“也不知殿下伤势到底如何了。”
陆姑苏悠悠嘆了口气,心里不免有些担忧。
她是亲眼见到李泽岳的伤势的,真气枯竭、双臂瘫软,胳膊都被雷罡烧的焦黑,更別说与那地丑硬拼那么多记所受的內伤了。
儘管如此,他还是尽力在人前保持著自己的风范与威仪。
“当真要强啊……”
……
“疼疼疼疼疼……”
房间內,李泽岳呲牙咧嘴,光著膀子瘫坐在软榻上,任由郑太医往他焦黑的皮肤上涂抹著药膏。
晓儿拿著手帕站在一旁,一脸担忧,时不时擦擦自家殿下额头上渗出的冷汗。
柳乱一脸无奈地守在一旁。
“双臂表皮重度灼伤,右手箭伤深可见骨,丹田枯竭经脉萎缩,暗劲侵袭肺腑,现在您还能清醒地坐在这里,老夫属实佩服。”
郑太医嘴上说著佩服,手里的动作却丝毫未轻,让李泽岳不断抽著凉气。
“千金之躯,以身犯险,殿下可万万不能再如此行事了。
刑部十三衙门高手眾多,怎得还能用得著你这个主官强出头呢?”
“您老少说两句吧,这不是实在来不及了么,我再晚去哪怕一刻钟,姑苏和那老头估计也就成尸体了。
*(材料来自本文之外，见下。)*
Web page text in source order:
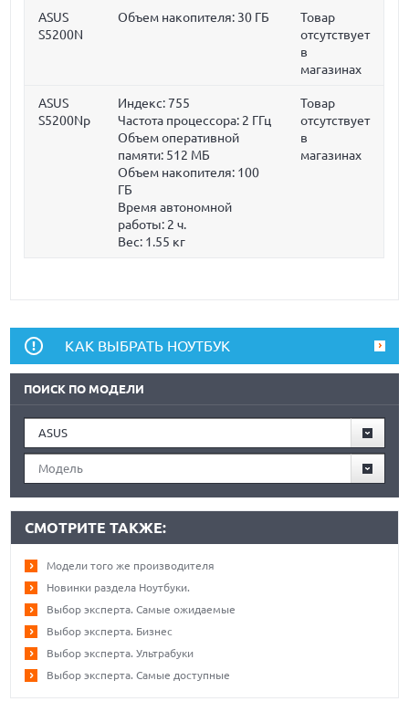
ASUS
S5200N
Объем накопителя: 30 ГБ
Товар
отсутствует
в
магазинах
ASUS
S5200Np
Индекс: 755
Частота процессора: 2 ГГц
Объем оперативной
памяти: 512 МБ
Объем накопителя: 100
ГБ
Время автономной
работы: 2 ч.
Вес: 1.55 кг
Товар
отсутствует
в
магазинах
КАК ВЫБРАТЬ НОУТБУК
ПОИСК ПО МОДЕЛИ
ASUS
Модель
СМОТРИТЕ ТАКЖЕ:
Модели того же производителя
Новинки раздела Ноутбуки.
Выбор эксперта. Самые ожидаемые
Выбор эксперта. Бизнес
Выбор эксперта. Ультрабуки
Выбор эксперта. Самые доступные
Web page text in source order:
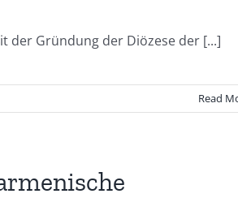
der Gründung der Diözese der [...]
Read
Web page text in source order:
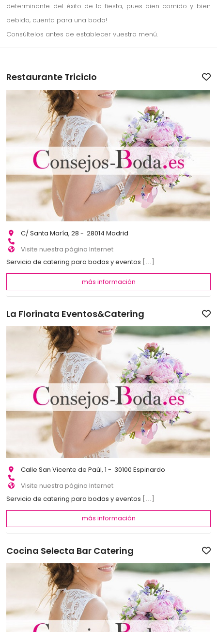
determinante del éxito de la fiesta, pues bien comido y bien
bebido, cuenta para una boda!
Consúltelos antes de establecer vuestro menú.
Restaurante Triciclo
C/ Santa María, 28 - 28014 Madrid
Visite nuestra página Internet
Servicio de catering para bodas y eventos [...]
más información
La Florinata Eventos&Catering
Calle San Vicente de Paúl, 1 - 30100 Espinardo
Visite nuestra página Internet
Servicio de catering para bodas y eventos [...]
más información
Cocina Selecta Bar Catering
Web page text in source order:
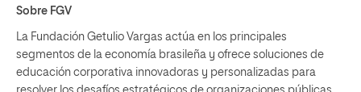
Sobre FGV
La Fundación Getulio Vargas actúa en los principales
segmentos de la economía brasileña y ofrece soluciones de
educación corporativa innovadoras y personalizadas para
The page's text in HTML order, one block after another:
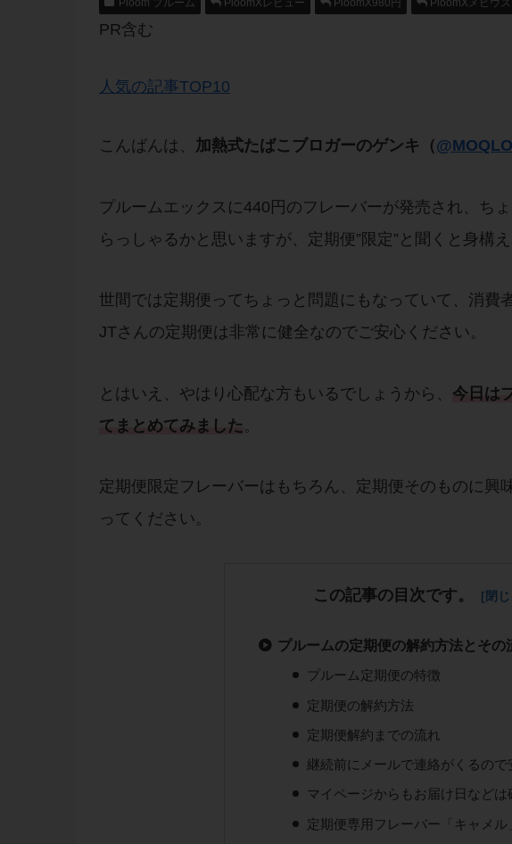
PR含む
人気の記事TOP10
こんばんは、 加熱式たばこブロガーのゲンキ（
プルームエックスに440円のフレーバーが発売され、ち
らっしゃるかと思いますが、定期便”限定”と聞くと身構
世間では定期便ってちょっと問題にもなっていて、消費
JTさんの定期便は非常に健全なのでご安心ください。
とはいえ、やはり心配な方もいるでしょうから、 今日は
て まとめてみました 。
定期便限定フレーバーはもちろん、定期便そのものに興
ってください。
この記事の目次です。
プルームの定期便の解約方法とその
プルーム定期便の特徴
定期便の解約方法
定期便解約までの流れ
継続前にメールで連絡がくるので
マイページからもお届け日などは
定期便専用フレーバー「キャメル
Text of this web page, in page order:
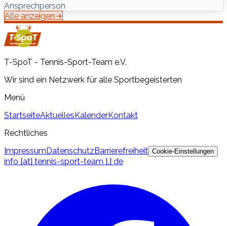
Ansprechperson
Alle anzeigen→
T-SpoT - Tennis-Sport-Team e.V.
Wir sind ein Netzwerk für alle Sportbegeisterten
Menü
StartseiteAktuelles KalenderKontakt
Rechtliches
Impressum Datenschutz Barrierefreiheit Cookie-Einstellungen
info [at] tennis-sport-team [.] de
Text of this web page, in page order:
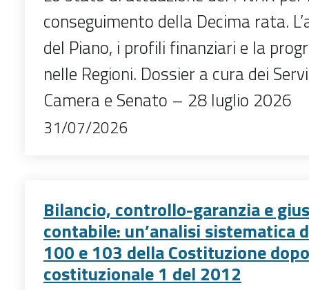
conseguimento della Decima rata.
del Piano, i profili finanziari e la
nelle Regioni. Dossier a cura dei
Camera e Senato – 28 luglio 2026
31/07/2026
Bilancio, controllo-garanzia e
contabile: un’analisi sistematica
100 e 103 della Costituzione
costituzionale 1 del 2012
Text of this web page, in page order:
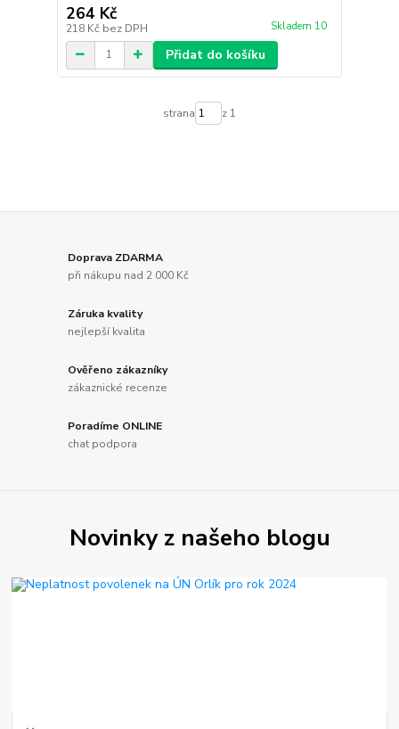
264 Kč
218 Kč bez DPH Skladem 10
Přidat do košíku
strana z 1
Doprava ZDARMA
při nákupu nad 2 000 Kč
Záruka kvality
nejlepší kvalita
Ověřeno zákazníky
zákaznické recenze
Poradíme ONLINE
chat podpora
Novinky z našeho blogu
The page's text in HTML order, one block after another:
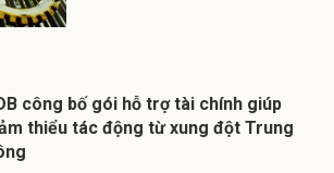
công bố gói hỗ trợ tài chính giúp
thiểu tác động từ xung đột Trung
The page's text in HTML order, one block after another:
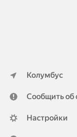
Колумбус
Сообщить об
Настройки
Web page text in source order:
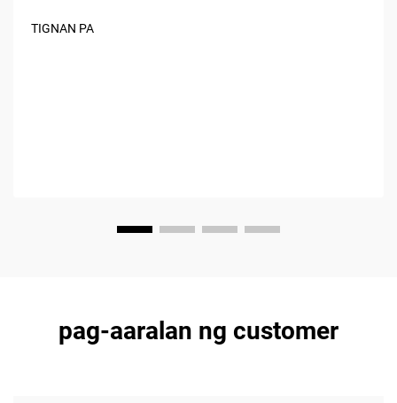
TIGNAN PA
pag-aaralan ng customer
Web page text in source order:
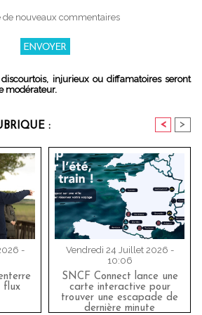
de nouveaux commentaires
injurieux ou diffamatoires seront
modérateur.
: < >
-
flux
Vendredi 24 Juillet 2026 -
10:06
SNCF Connect lance une
carte interactive pour
trouver une escapade de
dernière minute
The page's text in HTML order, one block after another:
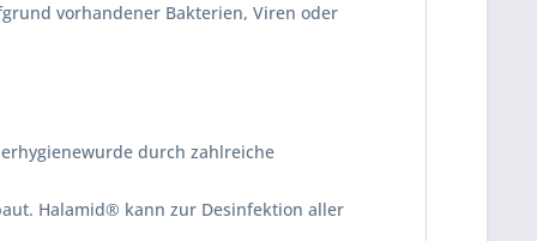
vorhandener Bakterien, Viren oder
durch zahlreiche
Halamid® kann zur Desinfektion aller
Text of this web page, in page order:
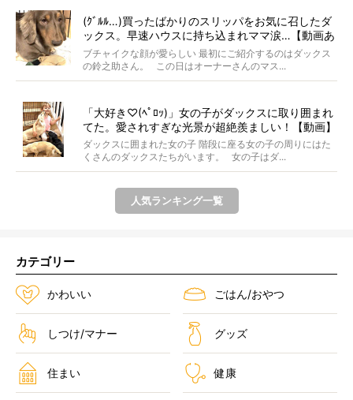
(ｸﾞﾙﾙ…)買ったばかりのスリッパをお気に召したダ
ックス。早速ハウスに持ち込まれママ涙…【動画あ
り】
ブチャイクな顔が愛らしい 最初にご紹介するのはダックス
の鈴之助さん。 この日はオーナーさんのマス...
「大好き♡(ﾍﾟﾛｯ)」女の子がダックスに取り囲まれ
てた。愛されすぎな光景が超絶羨ましい！【動画】
ダックスに囲まれた女の子 階段に座る女の子の周りにはた
くさんのダックスたちがいます。 女の子はダ...
人気ランキング一覧
カテゴリー
かわいい ごはん/おやつ
しつけ/マナー グッズ
住まい 健康
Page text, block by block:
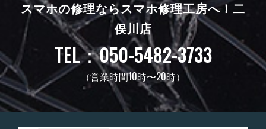
スマホの修理ならスマホ修理工房へ！ 二
俣川店
TEL：050-5482-3733
（営業時間10時〜20時）
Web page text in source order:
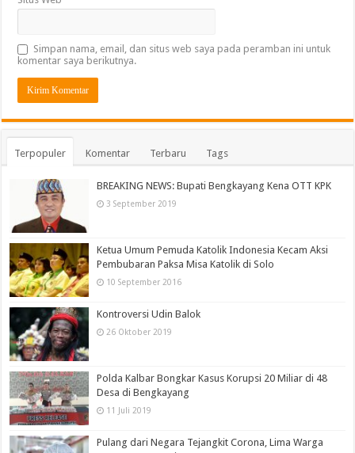
Simpan nama, email, dan situs web saya pada peramban ini untuk
komentar saya berikutnya.
Terpopuler Komentar Terbaru Tags
BREAKING NEWS: Bupati Bengkayang Kena OTT KPK
3 September 2019
Ketua Umum Pemuda Katolik Indonesia Kecam Aksi
Pembubaran Paksa Misa Katolik di Solo
10 September 2016
Kontroversi Udin Balok
26 Oktober 2019
Polda Kalbar Bongkar Kasus Korupsi 20 Miliar di 48
Desa di Bengkayang
11 Juli 2019
Pulang dari Negara Tejangkit Corona, Lima Warga
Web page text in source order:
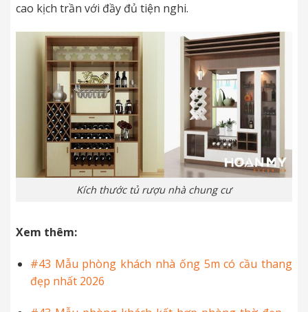
cao kịch trần với đầy đủ tiện nghi.
Kích thước tủ rượu nhà chung cư
Xem thêm:
#43 Mẫu phòng khách nhà ống 5m có cầu thang
đẹp nhất 2026
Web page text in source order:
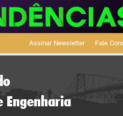
Assinar Newsletter Fale
Engenharia
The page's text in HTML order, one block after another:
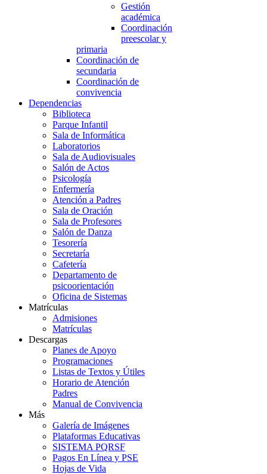
Gestión
académica
Coordinación
preescolar y
primaria
Coordinación de
secundaria
Coordinación de
convivencia
Dependencias
Biblioteca
Parque Infantil
Sala de Informática
Laboratorios
Sala de Audiovisuales
Salón de Actos
Psicología
Enfermería
Atención a Padres
Sala de Oración
Sala de Profesores
Salón de Danza
Tesorería
Secretaría
Cafetería
Departamento de
psicoorientación
Oficina de Sistemas
Matrículas
Admisiones
Matrículas
Descargas
Planes de Apoyo
Programaciones
Listas de Textos y Útiles
Horario de Atención
Padres
Manual de Convivencia
Más
Galería de Imágenes
Plataformas Educativas
SISTEMA PQRSF
Pagos En Línea y PSE
Hojas de Vida
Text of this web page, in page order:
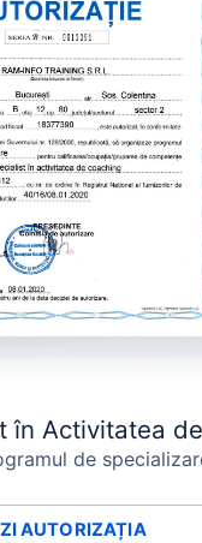
în Activitatea
de
AUTORIZAȚIA

”
李泽岳跟眼前这老头关係还不错,孙老神仙的亲传弟子,医术自不用说,这些年练武大大小小的伤势都是他给自己解决的。
涂完药后,黑子端来了用自家作坊酿的高度酒精消完毒的羊肠线和银针,交给了郑太医。
看著闪著寒光的银针,李泽岳颤颤巍巍地伸出右手,眨了眨眼睛,吸了口凉气:“直接缝啊?”
“老夫给殿下熬些麻沸散?”
李泽岳犹豫了下,麻沸散好是好,当麻醉剂用,可其主要成分曼陀罗却会让人思绪紊乱、胡言乱语,这是他有些不能接受的。
权衡利弊了一阵,他还是咬了咬牙,道:“直接来吧。”
“好嘞。”
说著,
郑太医就把一整瓶酒精直接倒在了李泽岳伤口上。
“啊!!!”
看著郑太医带上手套开始动起针线,黑子笑呵呵地上前按住了自家殿下的手臂。
“谁让你出门不带我的,活该。”黑子心道。
看著银针牵引著羊肠线在李泽岳右手上穿梭著,鼻尖传来刺鼻的烈酒气味,柳乱心里有些不解。
针线缝合他倒是见过,可拿如此浓烈的酒水往伤口上倒是什么操作?
李泽岳咬著牙关,战斗时受伤的疼痛与此时缝合的疼痛完全不是一种感觉,那时一腔血勇,疼就疼了,可此时他整个的注意力都集中在伤口上,绵绵的刺痛不断传来,让他冷汗直流。
“好了。”
不知时间过去多久,郑太医终於將右手的伤口缝合完毕,在上面敷了层药膏,用纱布將其包扎了起来。
“太医院明日会把你们三个这些天所需的药材送到府上,这些天您就別出去了,好生休养,按时用药,过一段日子自然就痊癒了。”
郑太医嘱咐道。
李泽岳点了点头。
时辰已过子时,病患都安排妥当了,郑太医便告辞离去。
“大人,以防日后再出现今晚这种情况,衙门准备专门组建一个部门,负责您平日里的安全。”